WHAT IS BEING ASKED
Skipping the images, transcribe each record below as it is.
DATA FOR THE TASK below:
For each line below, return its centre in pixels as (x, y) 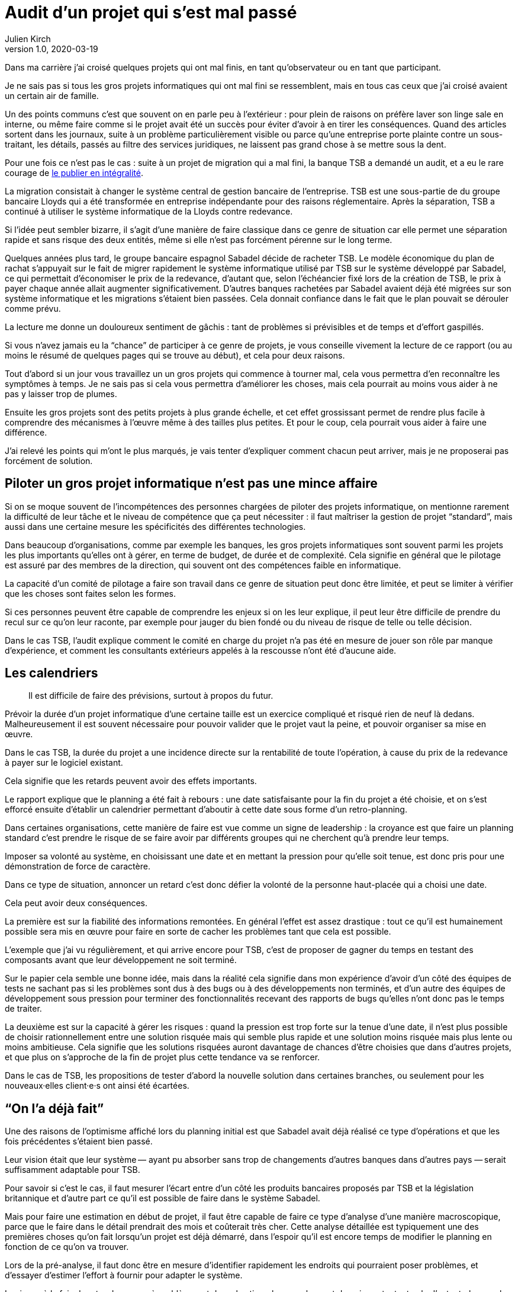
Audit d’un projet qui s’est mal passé (151, 12)
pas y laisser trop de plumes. (61, 394)
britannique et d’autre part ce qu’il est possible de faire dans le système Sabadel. (163, 1198)
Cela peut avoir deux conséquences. (76, 903)
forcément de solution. (49, 460)
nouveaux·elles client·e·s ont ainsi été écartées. (97, 1086)
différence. (26, 432)
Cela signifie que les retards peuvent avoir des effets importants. (131, 781)
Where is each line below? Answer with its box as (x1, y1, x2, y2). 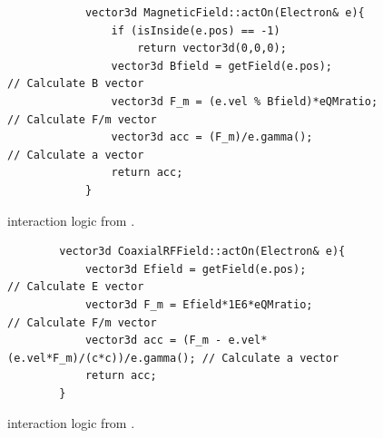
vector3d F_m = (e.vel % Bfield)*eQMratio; (111, 94, 378, 108)
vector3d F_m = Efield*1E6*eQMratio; (84, 297, 313, 311)
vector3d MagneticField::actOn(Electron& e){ (84, 6, 365, 19)
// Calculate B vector (7, 77, 144, 91)
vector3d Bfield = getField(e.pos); (111, 59, 332, 73)
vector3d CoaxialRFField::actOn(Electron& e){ (59, 245, 346, 258)
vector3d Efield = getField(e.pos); (84, 262, 307, 276)
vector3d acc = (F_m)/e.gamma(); (111, 131, 313, 144)
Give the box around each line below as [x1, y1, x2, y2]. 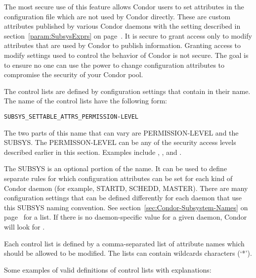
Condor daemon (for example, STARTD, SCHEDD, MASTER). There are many [4, 183, 248, 193]
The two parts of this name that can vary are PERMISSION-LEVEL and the [4, 127, 239, 138]
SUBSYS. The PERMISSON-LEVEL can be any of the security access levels [4, 137, 236, 147]
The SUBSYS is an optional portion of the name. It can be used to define [4, 163, 227, 174]
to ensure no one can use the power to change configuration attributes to [4, 59, 225, 70]
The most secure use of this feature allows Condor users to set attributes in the [4, 1, 244, 11]
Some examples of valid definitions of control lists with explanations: [4, 264, 212, 275]
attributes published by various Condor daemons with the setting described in [4, 21, 241, 31]
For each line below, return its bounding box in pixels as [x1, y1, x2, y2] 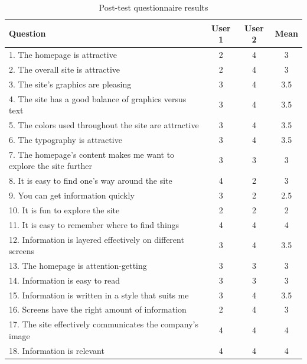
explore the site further [9, 160, 92, 172]
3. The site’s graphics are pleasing [9, 77, 132, 90]
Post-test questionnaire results [99, 1, 208, 13]
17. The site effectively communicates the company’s [9, 318, 198, 330]
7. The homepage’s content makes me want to [9, 148, 175, 160]
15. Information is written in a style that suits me [9, 288, 189, 301]
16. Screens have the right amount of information [9, 303, 187, 316]
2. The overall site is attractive [9, 63, 120, 75]
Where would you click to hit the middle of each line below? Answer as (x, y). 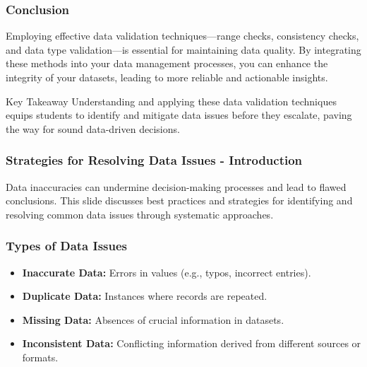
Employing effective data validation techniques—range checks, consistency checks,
End of DATA FOR THE TASK.
RESPONSE TO THIS TASK
For each line below, return its centre in pixels as (x, y) 
Audit d’un projet qui s’est mal passé (151, 12)
pas y laisser trop de plumes. (61, 394)
britannique et d’autre part ce qu’il est possible de faire dans le système Sabadel. (163, 1198)
Cela peut avoir deux conséquences. (76, 903)
forcément de solution. (49, 460)
nouveaux·elles client·e·s ont ainsi été écartées. (97, 1086)
différence. (26, 432)
Cela signifie que les retards peuvent avoir des effets importants. (131, 781)
Where is each line below? Answer with its box as (x1, y1, x2, y2). 
vector3d F_m = (e.vel % Bfield)*eQMratio; (111, 94, 378, 108)
vector3d F_m = Efield*1E6*eQMratio; (84, 297, 313, 311)
vector3d MagneticField::actOn(Electron& e){ (84, 6, 365, 19)
// Calculate B vector (7, 77, 144, 91)
vector3d Bfield = getField(e.pos); (111, 59, 332, 73)
vector3d CoaxialRFField::actOn(Electron& e){ (59, 245, 346, 258)
vector3d Efield = getField(e.pos); (84, 262, 307, 276)
vector3d acc = (F_m)/e.gamma(); (111, 131, 313, 144)
Give the box around each line below as [x1, y1, x2, y2]. 
Condor daemon (for example, STARTD, SCHEDD, MASTER). There are many [4, 183, 248, 193]
The two parts of this name that can vary are PERMISSION-LEVEL and the [4, 127, 239, 138]
SUBSYS. The PERMISSON-LEVEL can be any of the security access levels [4, 137, 236, 147]
The SUBSYS is an optional portion of the name. It can be used to define [4, 163, 227, 174]
to ensure no one can use the power to change configuration attributes to [4, 59, 225, 70]
The most secure use of this feature allows Condor users to set attributes in the [4, 1, 244, 11]
Some examples of valid definitions of control lists with explanations: [4, 264, 212, 275]
attributes published by various Condor daemons with the setting described in [4, 21, 241, 31]
For each line below, return its bounding box in pixels as [x1, y1, x2, y2] 
explore the site further [9, 160, 92, 172]
3. The site’s graphics are pleasing [9, 77, 132, 90]
Post-test questionnaire results [99, 1, 208, 13]
17. The site effectively communicates the company’s [9, 318, 198, 330]
7. The homepage’s content makes me want to [9, 148, 175, 160]
15. Information is written in a style that suits me [9, 288, 189, 301]
16. Screens have the right amount of information [9, 303, 187, 316]
2. The overall site is attractive [9, 63, 120, 75]
Where would you click to hit the middle of each line below? Answer as (x, y). 
Employing effective data validation techniques—range checks, consistency checks,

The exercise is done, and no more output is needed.